■ Work request ■
A single number is wanted: how many lines of the records below contain the word "from".

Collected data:
===

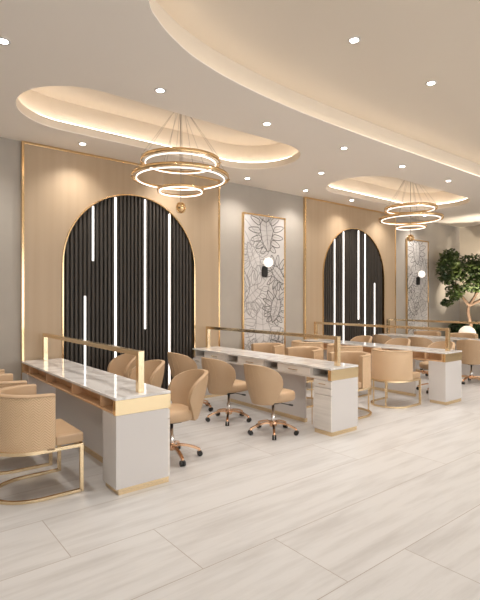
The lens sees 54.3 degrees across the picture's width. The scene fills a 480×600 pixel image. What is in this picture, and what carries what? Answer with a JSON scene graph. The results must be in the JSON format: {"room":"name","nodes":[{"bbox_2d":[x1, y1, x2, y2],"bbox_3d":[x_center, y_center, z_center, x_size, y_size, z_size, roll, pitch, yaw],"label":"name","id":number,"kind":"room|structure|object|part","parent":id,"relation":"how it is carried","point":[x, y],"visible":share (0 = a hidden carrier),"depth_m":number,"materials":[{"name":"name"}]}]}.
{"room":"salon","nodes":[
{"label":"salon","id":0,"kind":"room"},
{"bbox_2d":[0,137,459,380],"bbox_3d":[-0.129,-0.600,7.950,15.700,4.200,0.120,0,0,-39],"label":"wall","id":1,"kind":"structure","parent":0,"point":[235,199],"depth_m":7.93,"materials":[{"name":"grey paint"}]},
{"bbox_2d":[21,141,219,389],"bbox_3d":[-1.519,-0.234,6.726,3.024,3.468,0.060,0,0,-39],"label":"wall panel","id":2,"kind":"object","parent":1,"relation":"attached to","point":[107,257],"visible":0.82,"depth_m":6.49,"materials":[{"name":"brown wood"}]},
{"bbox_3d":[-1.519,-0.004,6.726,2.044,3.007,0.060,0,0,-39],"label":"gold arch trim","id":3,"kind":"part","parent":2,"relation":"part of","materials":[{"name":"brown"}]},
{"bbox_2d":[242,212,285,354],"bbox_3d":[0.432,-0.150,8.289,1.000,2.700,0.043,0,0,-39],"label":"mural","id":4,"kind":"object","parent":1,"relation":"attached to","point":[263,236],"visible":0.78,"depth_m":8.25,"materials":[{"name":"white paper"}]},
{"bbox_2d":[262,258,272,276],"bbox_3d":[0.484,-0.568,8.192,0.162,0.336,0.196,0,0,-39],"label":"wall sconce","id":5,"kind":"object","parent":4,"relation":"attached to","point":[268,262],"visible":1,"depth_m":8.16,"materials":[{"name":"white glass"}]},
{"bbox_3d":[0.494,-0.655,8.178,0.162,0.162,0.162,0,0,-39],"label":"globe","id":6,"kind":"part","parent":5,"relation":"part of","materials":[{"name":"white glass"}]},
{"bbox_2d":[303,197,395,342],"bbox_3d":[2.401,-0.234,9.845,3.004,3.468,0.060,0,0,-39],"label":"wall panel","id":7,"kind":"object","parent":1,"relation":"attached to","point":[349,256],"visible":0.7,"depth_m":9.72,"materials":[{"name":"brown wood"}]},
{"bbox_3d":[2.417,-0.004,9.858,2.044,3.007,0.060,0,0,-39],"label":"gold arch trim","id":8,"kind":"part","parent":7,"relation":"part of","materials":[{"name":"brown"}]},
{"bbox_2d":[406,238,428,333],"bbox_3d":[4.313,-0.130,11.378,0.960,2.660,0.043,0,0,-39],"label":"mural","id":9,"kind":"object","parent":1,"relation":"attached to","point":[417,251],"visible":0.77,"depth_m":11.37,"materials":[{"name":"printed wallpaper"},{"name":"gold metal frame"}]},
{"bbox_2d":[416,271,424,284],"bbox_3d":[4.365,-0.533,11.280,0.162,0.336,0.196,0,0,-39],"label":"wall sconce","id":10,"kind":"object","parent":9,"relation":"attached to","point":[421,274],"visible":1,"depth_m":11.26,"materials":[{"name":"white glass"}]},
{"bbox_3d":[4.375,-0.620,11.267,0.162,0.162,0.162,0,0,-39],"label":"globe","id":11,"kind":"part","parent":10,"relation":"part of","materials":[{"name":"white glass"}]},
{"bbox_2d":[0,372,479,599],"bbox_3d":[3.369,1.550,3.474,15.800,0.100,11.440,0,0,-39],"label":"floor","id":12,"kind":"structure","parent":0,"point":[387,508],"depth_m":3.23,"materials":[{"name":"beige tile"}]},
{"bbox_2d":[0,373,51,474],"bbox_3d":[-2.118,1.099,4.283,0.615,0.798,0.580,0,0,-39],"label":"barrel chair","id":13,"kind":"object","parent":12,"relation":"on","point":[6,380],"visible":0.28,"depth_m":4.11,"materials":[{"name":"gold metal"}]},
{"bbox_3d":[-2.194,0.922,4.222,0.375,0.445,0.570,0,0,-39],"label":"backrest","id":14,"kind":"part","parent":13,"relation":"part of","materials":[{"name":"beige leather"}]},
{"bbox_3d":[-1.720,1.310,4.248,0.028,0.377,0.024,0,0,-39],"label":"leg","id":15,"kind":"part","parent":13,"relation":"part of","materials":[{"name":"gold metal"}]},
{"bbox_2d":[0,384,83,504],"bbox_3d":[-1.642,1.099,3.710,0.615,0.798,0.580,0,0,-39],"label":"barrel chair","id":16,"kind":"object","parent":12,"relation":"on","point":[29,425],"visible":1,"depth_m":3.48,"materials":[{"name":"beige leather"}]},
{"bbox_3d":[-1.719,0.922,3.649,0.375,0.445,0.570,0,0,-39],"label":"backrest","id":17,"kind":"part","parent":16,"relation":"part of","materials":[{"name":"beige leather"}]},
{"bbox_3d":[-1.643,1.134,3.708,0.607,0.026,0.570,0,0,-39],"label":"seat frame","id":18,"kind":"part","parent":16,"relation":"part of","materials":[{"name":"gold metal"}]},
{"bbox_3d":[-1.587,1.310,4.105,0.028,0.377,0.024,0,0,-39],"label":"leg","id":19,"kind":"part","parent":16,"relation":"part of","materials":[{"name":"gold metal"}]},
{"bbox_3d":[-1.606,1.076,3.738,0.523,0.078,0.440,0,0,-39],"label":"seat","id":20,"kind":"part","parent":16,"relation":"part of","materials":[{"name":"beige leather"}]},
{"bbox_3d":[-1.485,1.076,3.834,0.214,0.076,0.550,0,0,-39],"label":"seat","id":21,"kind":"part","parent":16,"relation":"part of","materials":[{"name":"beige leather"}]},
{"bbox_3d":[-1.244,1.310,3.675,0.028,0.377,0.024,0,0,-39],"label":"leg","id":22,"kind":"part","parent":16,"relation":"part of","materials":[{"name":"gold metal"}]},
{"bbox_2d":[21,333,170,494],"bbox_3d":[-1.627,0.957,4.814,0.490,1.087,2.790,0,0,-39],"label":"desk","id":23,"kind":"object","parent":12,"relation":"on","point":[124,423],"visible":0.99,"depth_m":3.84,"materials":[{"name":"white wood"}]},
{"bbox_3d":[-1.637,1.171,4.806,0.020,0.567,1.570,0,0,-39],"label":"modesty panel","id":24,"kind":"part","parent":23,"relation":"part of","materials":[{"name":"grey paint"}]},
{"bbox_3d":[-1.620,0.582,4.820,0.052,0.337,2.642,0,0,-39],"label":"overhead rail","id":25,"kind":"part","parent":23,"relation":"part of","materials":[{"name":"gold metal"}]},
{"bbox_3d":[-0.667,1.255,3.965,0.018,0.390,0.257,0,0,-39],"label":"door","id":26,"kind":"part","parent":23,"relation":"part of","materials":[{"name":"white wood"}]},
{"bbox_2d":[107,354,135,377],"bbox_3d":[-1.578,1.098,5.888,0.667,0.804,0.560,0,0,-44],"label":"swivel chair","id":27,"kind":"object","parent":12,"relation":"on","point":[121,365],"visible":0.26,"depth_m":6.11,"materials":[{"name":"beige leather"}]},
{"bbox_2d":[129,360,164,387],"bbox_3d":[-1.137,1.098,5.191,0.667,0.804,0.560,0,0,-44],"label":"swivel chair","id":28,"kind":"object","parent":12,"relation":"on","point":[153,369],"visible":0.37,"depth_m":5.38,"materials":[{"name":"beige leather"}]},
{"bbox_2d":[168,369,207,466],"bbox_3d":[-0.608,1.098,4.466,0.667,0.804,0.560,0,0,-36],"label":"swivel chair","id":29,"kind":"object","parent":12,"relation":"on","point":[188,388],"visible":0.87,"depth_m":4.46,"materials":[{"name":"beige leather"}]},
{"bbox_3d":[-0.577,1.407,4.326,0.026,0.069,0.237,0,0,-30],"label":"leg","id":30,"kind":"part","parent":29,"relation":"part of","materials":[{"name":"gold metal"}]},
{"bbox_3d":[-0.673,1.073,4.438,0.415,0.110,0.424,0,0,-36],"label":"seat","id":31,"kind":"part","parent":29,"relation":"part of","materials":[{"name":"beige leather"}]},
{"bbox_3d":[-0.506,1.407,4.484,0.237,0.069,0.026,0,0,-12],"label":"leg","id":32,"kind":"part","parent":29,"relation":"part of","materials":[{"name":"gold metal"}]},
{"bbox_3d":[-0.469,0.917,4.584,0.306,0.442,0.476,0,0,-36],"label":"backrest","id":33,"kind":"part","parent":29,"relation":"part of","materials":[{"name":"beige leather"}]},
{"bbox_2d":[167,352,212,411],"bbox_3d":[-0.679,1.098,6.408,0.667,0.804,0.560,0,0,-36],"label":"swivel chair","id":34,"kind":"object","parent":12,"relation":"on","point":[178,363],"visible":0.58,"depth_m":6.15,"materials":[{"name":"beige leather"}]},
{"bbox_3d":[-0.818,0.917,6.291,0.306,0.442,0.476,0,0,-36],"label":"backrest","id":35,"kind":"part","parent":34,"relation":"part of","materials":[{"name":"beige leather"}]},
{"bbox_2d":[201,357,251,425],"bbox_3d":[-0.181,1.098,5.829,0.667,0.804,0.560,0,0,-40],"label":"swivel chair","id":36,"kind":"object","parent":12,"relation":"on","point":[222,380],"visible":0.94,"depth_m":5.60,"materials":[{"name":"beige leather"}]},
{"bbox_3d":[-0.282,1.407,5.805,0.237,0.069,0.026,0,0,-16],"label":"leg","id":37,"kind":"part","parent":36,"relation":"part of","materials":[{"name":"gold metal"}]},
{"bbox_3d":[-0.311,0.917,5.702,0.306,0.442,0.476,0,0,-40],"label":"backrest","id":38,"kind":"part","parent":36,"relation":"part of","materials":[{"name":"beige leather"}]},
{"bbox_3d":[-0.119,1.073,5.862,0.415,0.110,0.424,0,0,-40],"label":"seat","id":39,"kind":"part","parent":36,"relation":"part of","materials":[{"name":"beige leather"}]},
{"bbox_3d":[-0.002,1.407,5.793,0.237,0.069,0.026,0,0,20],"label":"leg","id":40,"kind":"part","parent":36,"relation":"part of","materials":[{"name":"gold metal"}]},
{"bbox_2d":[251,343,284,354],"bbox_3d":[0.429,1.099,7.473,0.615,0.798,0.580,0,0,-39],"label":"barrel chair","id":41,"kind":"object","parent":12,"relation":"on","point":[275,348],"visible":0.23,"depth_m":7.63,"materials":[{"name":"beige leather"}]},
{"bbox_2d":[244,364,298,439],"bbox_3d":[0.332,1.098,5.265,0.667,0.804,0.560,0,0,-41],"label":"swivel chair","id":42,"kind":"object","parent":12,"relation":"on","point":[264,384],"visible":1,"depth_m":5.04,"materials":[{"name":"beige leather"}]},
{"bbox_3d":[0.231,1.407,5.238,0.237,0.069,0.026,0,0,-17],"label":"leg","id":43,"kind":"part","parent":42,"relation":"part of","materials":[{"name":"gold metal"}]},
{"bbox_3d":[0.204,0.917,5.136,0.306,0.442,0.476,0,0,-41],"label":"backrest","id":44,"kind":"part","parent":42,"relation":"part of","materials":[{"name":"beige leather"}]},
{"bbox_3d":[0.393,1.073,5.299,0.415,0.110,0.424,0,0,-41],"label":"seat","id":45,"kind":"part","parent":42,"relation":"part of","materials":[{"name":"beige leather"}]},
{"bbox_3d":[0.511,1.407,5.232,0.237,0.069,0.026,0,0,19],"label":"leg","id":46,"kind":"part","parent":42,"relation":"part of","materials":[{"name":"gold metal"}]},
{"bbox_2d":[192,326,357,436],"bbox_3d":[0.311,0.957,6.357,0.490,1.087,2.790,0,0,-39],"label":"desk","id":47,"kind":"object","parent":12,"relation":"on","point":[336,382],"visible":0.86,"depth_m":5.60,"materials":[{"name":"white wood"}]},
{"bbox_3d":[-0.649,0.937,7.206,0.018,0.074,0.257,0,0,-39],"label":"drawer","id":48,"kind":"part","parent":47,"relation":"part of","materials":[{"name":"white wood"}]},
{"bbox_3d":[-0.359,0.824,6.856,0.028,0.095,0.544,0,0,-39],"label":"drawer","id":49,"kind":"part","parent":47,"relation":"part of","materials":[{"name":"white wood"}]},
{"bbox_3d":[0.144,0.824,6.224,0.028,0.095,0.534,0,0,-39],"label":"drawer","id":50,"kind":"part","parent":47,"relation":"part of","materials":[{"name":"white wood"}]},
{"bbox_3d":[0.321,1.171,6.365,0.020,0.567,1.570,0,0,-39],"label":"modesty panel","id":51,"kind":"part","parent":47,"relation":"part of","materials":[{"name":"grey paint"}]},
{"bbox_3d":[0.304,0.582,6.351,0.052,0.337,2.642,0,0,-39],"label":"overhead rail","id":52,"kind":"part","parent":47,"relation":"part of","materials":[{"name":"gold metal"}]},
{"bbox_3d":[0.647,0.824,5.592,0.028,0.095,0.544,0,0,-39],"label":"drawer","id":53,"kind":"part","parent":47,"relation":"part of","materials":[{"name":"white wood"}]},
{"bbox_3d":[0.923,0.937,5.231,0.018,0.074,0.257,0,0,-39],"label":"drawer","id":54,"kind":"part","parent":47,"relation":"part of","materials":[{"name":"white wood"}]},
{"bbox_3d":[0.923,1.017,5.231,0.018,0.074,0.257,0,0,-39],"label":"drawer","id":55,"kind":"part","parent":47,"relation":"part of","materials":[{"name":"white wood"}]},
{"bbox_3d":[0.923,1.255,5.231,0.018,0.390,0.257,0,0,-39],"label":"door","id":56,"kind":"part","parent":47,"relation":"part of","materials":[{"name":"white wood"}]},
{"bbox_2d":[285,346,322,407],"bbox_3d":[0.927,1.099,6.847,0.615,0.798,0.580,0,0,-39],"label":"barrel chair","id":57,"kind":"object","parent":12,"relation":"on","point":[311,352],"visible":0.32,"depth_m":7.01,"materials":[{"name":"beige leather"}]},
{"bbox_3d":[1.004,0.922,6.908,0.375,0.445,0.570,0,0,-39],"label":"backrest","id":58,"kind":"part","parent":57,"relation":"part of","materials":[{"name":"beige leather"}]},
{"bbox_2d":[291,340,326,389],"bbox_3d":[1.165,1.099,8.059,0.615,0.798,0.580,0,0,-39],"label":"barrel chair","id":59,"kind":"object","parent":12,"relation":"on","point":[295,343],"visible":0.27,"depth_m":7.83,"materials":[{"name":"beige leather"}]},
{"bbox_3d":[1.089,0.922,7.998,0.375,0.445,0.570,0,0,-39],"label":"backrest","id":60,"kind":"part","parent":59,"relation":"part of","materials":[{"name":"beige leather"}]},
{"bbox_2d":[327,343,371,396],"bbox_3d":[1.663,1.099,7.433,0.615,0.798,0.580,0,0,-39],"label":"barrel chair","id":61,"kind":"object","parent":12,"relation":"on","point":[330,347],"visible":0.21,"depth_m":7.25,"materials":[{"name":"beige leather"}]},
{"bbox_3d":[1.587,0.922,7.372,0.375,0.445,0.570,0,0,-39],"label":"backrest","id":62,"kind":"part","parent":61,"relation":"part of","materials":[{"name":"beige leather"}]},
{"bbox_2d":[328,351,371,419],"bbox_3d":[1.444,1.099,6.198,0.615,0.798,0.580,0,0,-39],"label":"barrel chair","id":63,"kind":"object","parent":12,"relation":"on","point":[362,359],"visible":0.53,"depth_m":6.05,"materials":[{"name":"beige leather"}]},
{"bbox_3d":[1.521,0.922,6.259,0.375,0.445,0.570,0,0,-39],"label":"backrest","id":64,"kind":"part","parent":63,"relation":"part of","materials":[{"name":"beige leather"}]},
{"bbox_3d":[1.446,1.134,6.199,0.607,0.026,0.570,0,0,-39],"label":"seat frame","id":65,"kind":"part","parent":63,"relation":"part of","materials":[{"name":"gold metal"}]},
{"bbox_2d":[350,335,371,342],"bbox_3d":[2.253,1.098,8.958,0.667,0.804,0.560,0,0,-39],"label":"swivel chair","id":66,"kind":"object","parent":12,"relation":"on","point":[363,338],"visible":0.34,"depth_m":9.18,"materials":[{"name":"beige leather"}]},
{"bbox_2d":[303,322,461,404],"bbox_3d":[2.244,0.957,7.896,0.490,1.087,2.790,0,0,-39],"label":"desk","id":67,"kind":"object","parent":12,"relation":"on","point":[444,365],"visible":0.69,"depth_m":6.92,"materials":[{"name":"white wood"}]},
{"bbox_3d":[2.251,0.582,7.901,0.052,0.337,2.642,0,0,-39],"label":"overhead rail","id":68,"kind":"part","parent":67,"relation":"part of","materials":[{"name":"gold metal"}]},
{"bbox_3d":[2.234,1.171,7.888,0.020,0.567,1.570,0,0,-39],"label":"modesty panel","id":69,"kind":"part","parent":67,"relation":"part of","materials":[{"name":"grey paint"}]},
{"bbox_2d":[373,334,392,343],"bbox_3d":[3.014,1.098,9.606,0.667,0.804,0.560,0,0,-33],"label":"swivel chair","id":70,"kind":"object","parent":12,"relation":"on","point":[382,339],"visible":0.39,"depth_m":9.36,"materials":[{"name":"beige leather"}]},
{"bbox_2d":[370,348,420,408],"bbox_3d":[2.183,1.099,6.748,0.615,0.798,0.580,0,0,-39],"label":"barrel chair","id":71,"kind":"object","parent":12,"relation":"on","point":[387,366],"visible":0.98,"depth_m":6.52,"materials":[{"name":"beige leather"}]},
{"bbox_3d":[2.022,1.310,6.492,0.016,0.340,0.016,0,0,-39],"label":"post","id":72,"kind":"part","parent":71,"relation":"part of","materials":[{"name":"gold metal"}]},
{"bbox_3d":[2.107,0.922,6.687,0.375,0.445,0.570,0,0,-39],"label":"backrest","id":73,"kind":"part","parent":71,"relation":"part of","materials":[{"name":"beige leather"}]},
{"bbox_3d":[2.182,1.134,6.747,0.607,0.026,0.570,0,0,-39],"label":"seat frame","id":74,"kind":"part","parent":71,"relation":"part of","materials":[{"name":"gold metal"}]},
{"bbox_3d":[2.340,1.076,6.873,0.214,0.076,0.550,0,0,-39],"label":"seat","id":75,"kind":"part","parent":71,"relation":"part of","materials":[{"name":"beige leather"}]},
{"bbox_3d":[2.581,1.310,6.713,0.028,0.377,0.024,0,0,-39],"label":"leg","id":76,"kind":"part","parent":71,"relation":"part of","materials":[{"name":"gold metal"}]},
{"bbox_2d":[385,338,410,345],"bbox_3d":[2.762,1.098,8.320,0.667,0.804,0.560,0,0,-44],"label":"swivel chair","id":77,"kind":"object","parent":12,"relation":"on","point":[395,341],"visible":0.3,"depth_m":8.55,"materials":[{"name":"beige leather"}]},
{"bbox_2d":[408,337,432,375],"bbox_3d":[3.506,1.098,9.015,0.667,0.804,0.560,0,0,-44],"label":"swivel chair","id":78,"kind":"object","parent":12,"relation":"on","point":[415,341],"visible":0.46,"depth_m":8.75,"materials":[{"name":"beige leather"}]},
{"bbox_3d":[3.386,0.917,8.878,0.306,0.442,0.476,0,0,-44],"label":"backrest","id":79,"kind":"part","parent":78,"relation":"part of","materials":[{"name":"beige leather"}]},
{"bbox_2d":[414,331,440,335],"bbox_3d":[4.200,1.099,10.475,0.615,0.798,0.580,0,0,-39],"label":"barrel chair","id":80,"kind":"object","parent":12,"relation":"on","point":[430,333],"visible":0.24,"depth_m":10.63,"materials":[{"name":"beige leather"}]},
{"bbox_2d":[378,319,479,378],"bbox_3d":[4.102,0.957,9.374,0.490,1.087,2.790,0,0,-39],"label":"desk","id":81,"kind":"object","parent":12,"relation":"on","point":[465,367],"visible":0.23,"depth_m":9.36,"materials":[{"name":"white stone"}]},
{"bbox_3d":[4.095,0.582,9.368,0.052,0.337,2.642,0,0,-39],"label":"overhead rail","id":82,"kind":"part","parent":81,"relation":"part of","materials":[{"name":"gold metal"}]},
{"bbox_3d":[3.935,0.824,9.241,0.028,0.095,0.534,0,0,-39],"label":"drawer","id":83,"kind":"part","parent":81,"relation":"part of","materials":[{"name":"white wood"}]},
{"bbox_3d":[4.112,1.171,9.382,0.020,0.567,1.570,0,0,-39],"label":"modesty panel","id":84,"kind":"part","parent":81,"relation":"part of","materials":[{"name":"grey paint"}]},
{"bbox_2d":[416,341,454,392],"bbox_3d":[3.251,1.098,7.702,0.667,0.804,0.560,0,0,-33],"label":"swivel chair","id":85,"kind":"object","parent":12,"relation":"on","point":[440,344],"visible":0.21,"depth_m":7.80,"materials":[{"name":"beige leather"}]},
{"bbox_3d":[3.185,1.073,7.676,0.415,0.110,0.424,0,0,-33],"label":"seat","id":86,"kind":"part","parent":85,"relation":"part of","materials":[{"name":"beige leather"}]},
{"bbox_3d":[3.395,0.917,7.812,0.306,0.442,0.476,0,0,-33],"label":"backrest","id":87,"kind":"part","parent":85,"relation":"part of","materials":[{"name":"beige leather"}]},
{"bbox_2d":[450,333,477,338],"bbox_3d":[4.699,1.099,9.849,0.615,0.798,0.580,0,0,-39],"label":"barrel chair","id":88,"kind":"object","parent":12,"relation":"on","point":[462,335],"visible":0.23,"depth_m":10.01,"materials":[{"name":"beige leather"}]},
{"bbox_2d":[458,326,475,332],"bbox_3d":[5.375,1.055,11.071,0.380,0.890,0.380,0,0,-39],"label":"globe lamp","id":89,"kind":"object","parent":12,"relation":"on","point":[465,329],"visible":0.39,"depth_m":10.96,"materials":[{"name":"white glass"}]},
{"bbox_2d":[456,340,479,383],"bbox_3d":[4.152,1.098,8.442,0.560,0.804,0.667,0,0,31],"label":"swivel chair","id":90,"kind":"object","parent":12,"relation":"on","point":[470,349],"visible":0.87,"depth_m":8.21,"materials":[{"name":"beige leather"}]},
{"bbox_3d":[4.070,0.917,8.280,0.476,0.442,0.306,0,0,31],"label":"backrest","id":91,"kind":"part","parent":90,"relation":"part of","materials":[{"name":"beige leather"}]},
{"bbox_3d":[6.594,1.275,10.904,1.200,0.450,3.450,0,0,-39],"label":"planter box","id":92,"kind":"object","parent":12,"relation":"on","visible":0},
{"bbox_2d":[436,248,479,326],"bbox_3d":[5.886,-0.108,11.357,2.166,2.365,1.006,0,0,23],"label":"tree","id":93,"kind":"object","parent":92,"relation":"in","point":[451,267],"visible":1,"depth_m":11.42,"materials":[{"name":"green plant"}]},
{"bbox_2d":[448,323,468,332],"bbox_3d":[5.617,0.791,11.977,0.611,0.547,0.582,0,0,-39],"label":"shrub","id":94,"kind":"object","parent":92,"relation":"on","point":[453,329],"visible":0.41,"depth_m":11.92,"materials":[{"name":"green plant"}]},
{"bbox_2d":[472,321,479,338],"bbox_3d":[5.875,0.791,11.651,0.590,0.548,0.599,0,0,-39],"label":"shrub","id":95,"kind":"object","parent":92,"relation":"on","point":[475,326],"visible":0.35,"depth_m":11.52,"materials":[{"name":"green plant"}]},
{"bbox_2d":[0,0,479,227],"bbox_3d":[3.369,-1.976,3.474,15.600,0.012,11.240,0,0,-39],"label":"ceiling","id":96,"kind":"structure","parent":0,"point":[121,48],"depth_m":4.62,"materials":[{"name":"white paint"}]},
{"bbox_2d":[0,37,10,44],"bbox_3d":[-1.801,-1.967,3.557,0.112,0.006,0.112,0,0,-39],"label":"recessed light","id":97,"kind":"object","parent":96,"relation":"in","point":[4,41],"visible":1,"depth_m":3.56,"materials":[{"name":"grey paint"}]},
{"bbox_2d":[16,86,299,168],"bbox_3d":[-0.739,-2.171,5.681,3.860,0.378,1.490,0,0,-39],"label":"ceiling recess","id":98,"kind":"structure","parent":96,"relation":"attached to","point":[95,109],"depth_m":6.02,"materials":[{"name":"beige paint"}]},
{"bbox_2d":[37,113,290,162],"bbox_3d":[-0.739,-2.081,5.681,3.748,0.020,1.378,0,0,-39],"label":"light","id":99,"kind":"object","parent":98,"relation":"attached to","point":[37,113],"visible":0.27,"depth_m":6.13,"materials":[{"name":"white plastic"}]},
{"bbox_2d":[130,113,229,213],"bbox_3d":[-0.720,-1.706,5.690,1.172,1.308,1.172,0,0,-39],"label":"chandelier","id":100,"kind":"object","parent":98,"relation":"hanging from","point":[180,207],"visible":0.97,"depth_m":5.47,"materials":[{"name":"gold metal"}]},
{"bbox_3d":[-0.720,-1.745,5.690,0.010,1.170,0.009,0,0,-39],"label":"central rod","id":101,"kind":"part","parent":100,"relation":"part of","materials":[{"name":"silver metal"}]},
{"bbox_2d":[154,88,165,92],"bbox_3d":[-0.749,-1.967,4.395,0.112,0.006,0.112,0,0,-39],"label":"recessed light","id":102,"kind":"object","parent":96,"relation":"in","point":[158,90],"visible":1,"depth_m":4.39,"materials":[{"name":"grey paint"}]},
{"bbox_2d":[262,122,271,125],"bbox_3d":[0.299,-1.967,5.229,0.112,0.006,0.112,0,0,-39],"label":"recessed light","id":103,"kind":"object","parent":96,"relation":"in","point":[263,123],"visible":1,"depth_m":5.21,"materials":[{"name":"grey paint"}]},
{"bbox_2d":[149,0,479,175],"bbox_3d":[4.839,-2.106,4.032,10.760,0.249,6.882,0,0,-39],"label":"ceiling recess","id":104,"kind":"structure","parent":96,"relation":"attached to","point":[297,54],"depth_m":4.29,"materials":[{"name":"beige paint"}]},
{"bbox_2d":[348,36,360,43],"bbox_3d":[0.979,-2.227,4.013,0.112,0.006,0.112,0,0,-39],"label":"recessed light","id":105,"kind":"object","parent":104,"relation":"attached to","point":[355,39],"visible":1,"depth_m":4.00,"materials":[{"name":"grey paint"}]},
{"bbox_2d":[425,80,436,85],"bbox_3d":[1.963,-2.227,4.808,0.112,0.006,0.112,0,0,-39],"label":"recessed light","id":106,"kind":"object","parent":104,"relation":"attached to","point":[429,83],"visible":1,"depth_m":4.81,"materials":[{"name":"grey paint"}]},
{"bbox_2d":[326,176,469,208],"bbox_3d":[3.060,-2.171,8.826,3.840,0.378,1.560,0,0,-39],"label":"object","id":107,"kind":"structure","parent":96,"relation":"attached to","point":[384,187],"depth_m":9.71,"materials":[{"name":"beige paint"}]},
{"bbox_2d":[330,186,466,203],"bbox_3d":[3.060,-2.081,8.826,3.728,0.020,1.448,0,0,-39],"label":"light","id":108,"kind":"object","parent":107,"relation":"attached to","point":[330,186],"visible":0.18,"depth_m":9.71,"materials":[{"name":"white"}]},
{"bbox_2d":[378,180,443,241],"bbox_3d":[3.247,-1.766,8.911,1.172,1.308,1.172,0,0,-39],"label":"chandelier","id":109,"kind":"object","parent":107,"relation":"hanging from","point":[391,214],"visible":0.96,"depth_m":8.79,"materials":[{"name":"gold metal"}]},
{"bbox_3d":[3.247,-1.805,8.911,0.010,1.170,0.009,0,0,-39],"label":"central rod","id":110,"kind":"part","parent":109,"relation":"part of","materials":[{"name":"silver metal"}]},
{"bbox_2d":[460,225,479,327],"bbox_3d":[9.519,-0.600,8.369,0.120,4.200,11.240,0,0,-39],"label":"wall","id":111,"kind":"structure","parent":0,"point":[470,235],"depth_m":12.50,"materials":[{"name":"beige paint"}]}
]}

===

■ Result ■
2